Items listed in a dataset
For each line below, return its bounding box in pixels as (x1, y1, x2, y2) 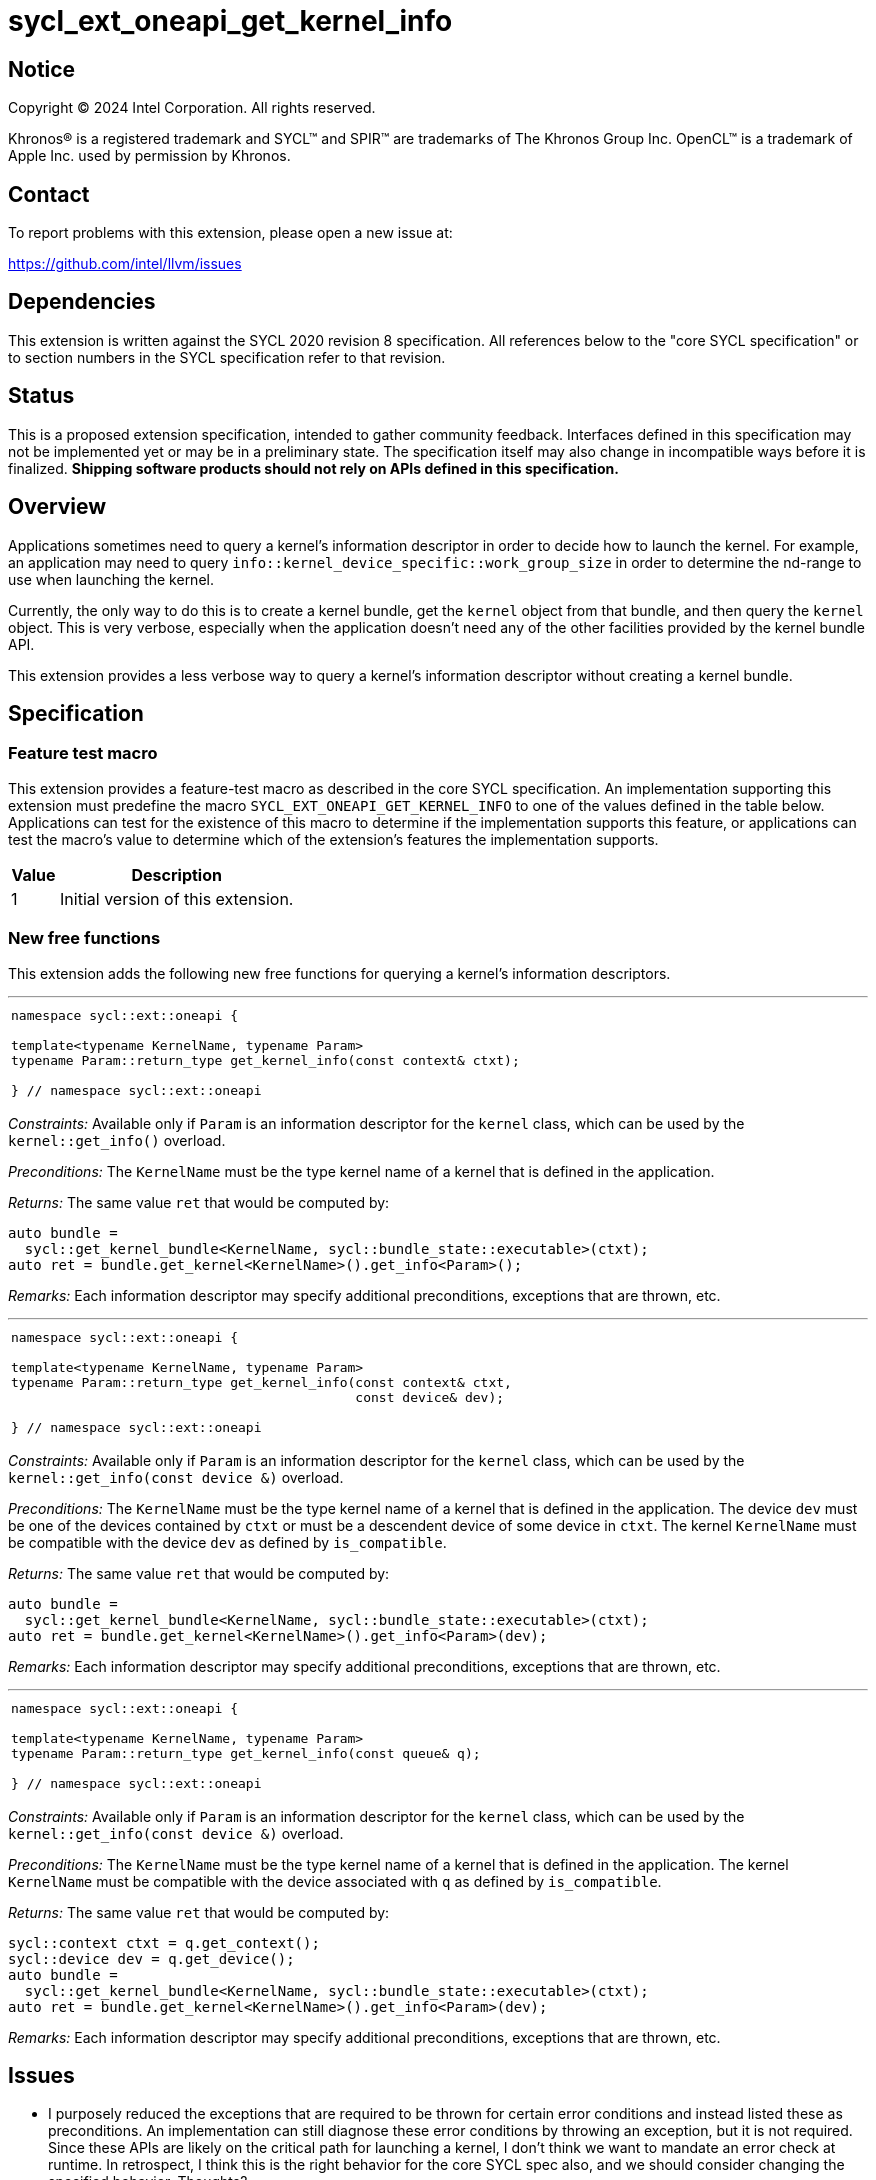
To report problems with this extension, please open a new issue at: (8, 224, 453, 242)
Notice (8, 56, 76, 82)
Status (8, 383, 75, 409)
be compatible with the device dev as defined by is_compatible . (8, 1533, 447, 1551)
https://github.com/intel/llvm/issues (8, 255, 242, 273)
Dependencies (8, 289, 156, 315)
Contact (8, 181, 90, 207)
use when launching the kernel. (8, 570, 214, 588)
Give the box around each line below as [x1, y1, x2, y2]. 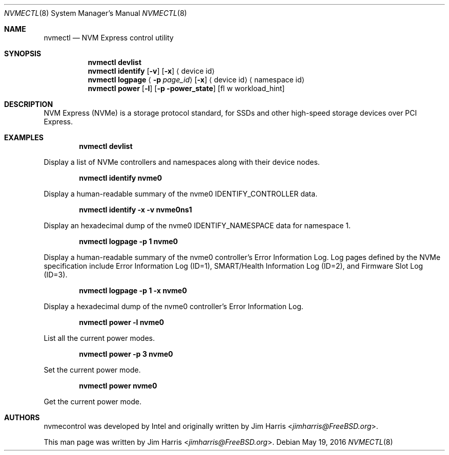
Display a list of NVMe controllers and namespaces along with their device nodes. [44, 158, 320, 166]
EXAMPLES [4, 133, 44, 142]
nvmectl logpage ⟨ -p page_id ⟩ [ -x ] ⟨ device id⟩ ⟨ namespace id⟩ [88, 75, 305, 84]
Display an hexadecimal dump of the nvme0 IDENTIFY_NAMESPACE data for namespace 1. [44, 221, 351, 230]
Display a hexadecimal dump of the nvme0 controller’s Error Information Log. [44, 302, 303, 311]
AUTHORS [4, 413, 40, 422]
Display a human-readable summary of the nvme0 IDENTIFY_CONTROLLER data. [44, 189, 318, 198]
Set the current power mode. [44, 365, 141, 374]
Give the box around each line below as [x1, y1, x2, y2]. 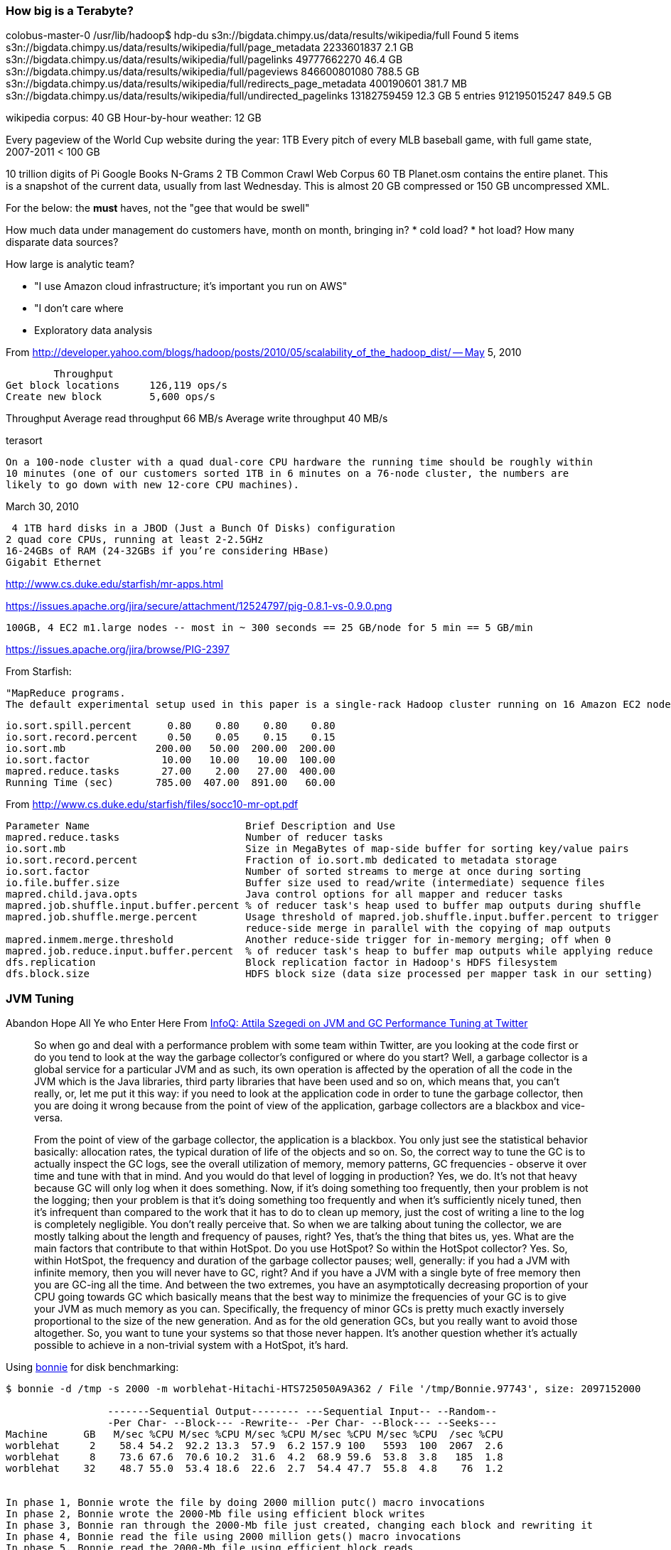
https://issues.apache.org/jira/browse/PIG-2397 [6, 643, 230, 656]
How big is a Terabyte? [6, 4, 134, 18]
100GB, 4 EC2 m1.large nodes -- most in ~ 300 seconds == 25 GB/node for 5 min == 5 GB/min [6, 622, 533, 634]
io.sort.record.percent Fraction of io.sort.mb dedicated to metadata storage [6, 854, 557, 866]
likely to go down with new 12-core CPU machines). [6, 479, 300, 491]
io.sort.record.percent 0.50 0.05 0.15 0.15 [6, 731, 335, 743]
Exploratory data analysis [34, 324, 153, 337]
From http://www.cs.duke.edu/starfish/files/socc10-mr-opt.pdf [6, 798, 299, 811]
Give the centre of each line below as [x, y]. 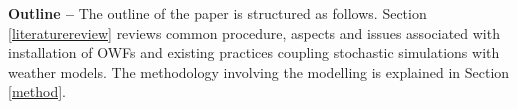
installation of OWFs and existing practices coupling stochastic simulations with [254, 52]
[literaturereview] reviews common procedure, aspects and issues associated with [254, 32]
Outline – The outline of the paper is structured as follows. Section [217, 13]
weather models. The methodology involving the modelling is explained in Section [259, 71]
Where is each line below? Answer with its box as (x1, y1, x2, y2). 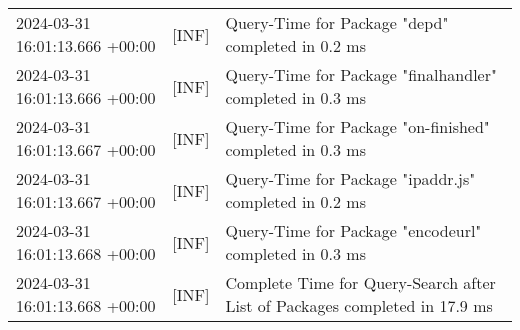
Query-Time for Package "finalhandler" (225, 63, 497, 86)
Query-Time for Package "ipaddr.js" (225, 167, 476, 190)
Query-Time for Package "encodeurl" (225, 219, 482, 242)
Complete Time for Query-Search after (225, 271, 496, 294)
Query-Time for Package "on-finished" (225, 115, 490, 138)
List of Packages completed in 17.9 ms (225, 294, 493, 317)
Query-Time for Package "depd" (225, 11, 449, 34)
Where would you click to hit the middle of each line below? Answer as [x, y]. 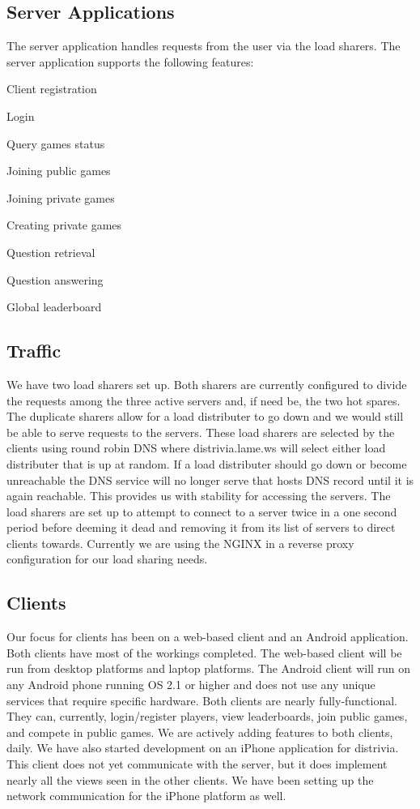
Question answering [55, 279]
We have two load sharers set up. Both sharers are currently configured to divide [207, 384]
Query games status [56, 143]
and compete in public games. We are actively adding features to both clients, [200, 732]
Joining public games [59, 171]
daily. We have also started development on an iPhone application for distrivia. [203, 748]
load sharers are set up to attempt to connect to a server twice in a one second [202, 511]
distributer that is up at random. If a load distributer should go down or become [207, 463]
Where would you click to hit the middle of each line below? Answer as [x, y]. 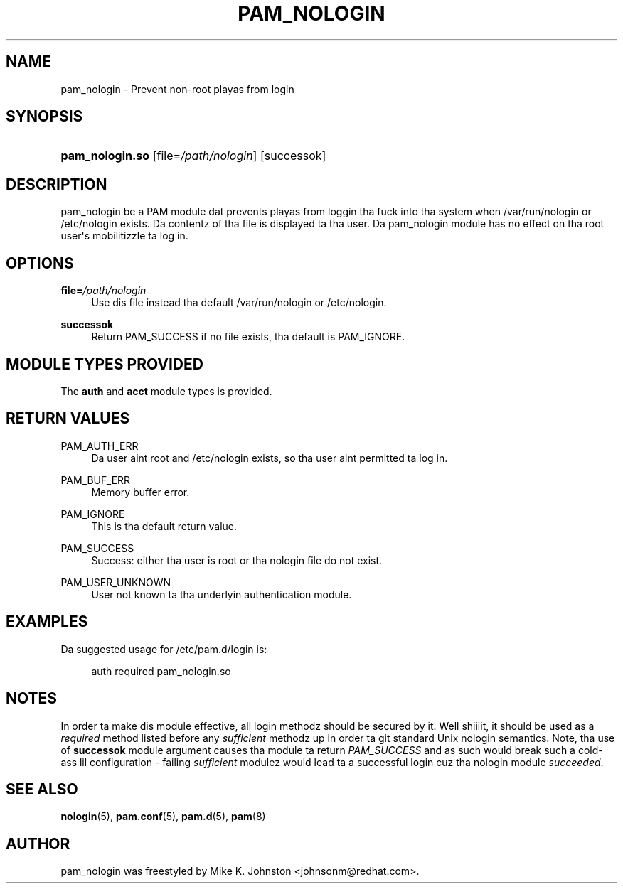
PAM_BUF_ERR [96, 480]
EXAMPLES [47, 622]
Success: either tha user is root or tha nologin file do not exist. [237, 560]
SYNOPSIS [44, 117]
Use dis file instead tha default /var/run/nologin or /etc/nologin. [239, 303]
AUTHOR [38, 844]
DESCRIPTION [57, 184]
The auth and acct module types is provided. [166, 391]
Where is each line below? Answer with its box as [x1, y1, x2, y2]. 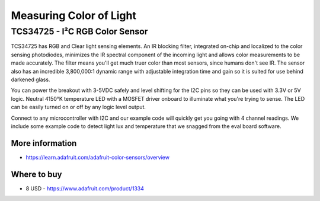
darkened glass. [11, 76, 50, 83]
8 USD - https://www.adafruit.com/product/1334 [25, 184, 145, 192]
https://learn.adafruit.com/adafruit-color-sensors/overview [25, 154, 170, 161]
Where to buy [11, 169, 62, 179]
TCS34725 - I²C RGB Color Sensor [11, 26, 148, 37]
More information [11, 138, 77, 148]
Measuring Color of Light [11, 9, 136, 22]
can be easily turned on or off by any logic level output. [11, 104, 146, 111]
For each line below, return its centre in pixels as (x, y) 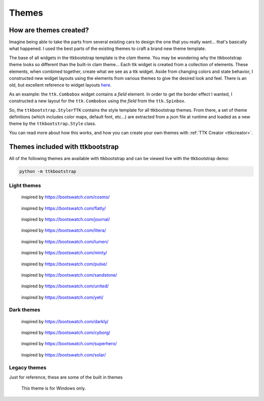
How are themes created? (49, 30)
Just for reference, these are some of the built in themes (66, 377)
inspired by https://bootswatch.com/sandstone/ (69, 275)
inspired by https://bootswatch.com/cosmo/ (66, 197)
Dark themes (25, 310)
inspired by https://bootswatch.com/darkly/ (65, 321)
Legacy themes (28, 367)
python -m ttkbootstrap (48, 171)
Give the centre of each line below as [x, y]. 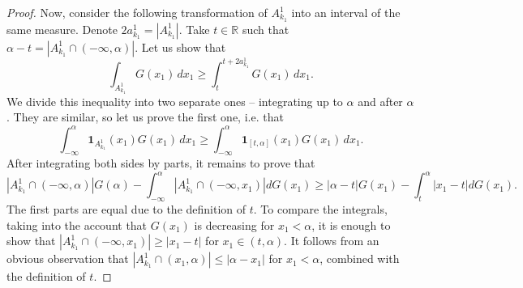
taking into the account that [77, 224]
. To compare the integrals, [320, 209]
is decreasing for [234, 224]
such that [266, 29]
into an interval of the [346, 12]
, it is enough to [351, 224]
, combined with [360, 258]
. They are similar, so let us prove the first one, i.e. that [145, 117]
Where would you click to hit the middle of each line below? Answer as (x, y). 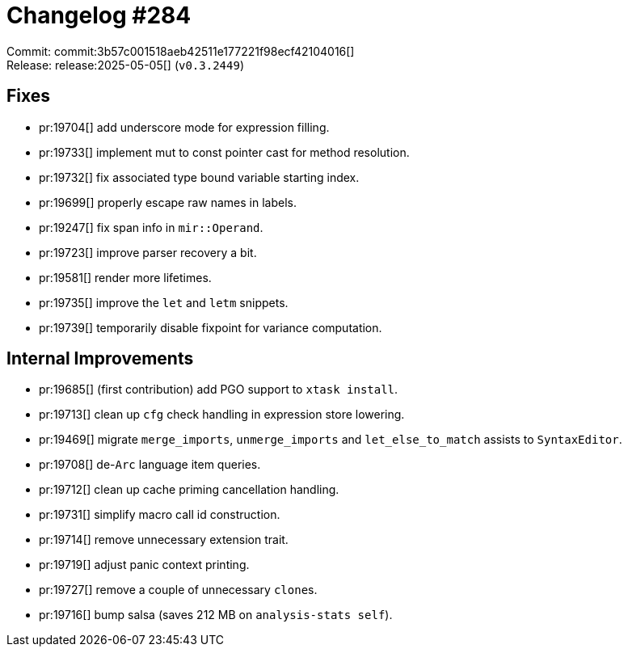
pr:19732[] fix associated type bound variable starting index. (199, 177)
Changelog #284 (99, 15)
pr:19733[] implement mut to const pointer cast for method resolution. (224, 152)
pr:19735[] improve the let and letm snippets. (164, 302)
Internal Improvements (100, 359)
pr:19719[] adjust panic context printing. (144, 565)
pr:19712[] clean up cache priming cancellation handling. (189, 490)
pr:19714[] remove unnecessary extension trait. (164, 540)
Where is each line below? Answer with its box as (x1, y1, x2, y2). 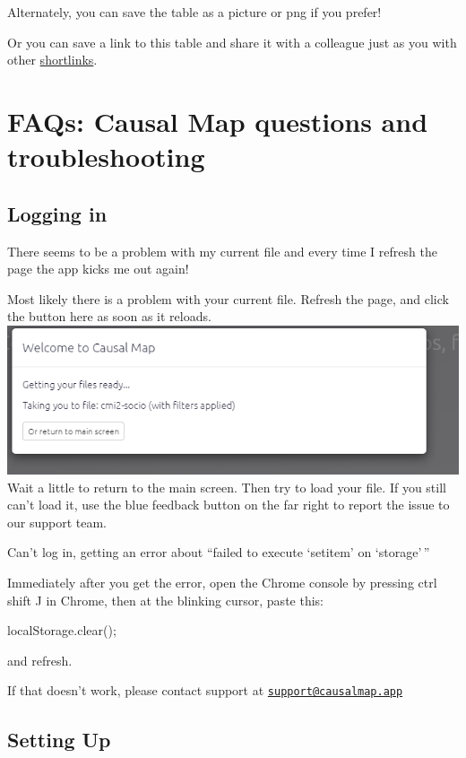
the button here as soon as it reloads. (7, 307, 211, 326)
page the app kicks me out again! (7, 259, 189, 278)
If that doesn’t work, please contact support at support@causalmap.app (7, 681, 403, 700)
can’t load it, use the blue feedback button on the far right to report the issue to (7, 495, 450, 514)
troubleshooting (7, 138, 205, 175)
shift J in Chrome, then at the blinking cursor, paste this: (7, 590, 324, 609)
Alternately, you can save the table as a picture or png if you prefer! (7, 3, 382, 21)
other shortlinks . (7, 50, 98, 69)
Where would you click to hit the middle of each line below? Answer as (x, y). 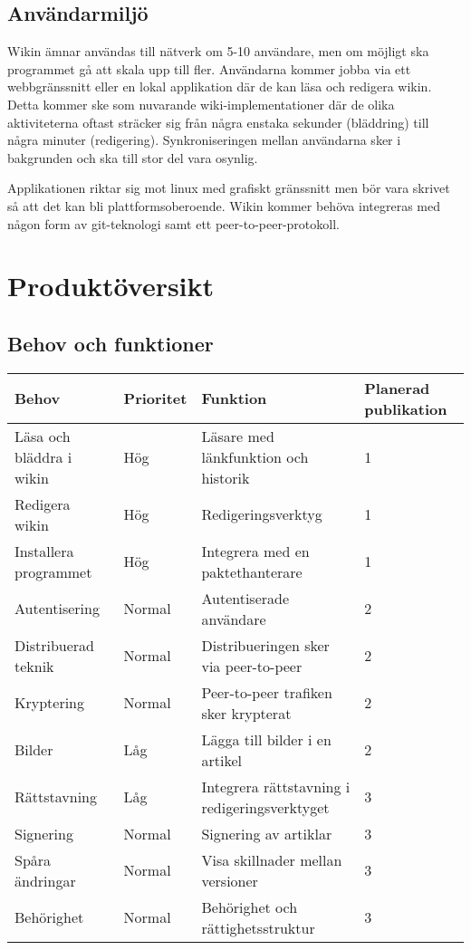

## What the task requires
The lines above that hold the word "Query" are the ones to copy.

## Solution to this exercise
Query-Time for Package "finalhandler" (225, 63, 497, 86)
Query-Time for Package "ipaddr.js" (225, 167, 476, 190)
Query-Time for Package "encodeurl" (225, 219, 482, 242)
Complete Time for Query-Search after (225, 271, 496, 294)
Query-Time for Package "on-finished" (225, 115, 490, 138)
Query-Time for Package "depd" (225, 11, 449, 34)
Query games status [56, 143]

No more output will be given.